苦境の只中にある天才

本日、[曹植作品訳注稿]に「当牆欲高行」を公開しました。
これまでに[日々雑記]で触れたことのある作品から順次公開しようと思っておりますが、
改めて訳注というかたちに整えるには、かなりの手直しが必要だと痛感します。
(雑記では気楽に書いていられたのですが。)

この楽府詩「当牆欲高行」には、
『楚辞』という古典に由来する表現も、俗諺も、混然一体となって注ぎ込まれています。

また、『楚辞』とともにかなり強く意識しているように思われたのが、
前漢の辞賦作家、鄒陽の「獄中上書自明(獄中にて上書し自ら明らむ)」(『文選』巻39)です。*
表現のみではなく、この上書が持つ文脈をも踏まえていると感じました。

『三国志』巻19「陳思王植伝」によると、
彼は十歳あまりで『詩経』『論語』『楚辞』及び漢代の辞賦作品、数十万言を諳んじ、
かつて、父曹操に「代作してもらったのか」と問われると、
「言葉が出れば「論」となり、筆を下せば「章」となります」云々と答えたといいます。
当時の議論は、対句的均衡のとれた美しい言語の応酬といった様相でしたし、
「章」は、文(あや)なす言語芸術作品の意であって、今の「文章(散文)」とは異なります。

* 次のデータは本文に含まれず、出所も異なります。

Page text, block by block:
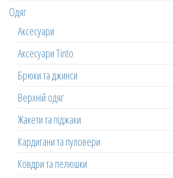
Одяг
Аксесуари
Аксесуари Tinto
Брюки та джинси
Верхній одяг
Жакети та піджаки
Кардигани та пуловери
Ковдри та пелюшки

このように、美しい言葉が即興で次々にあふれ出てくる、
そこには雅俗の区別はなく、正統的な古典も民間に流布する俗諺も同列に用いられる、
これが、恵まれた環境の中で培われた、曹植の言語表現のあり様でしょう。

「当牆欲高行」は、そんな曹植が苦境の只中で詠じた作品です。

それではまた。

2020年2月20日

*古直『曹子建詩箋』巻4に指摘されている。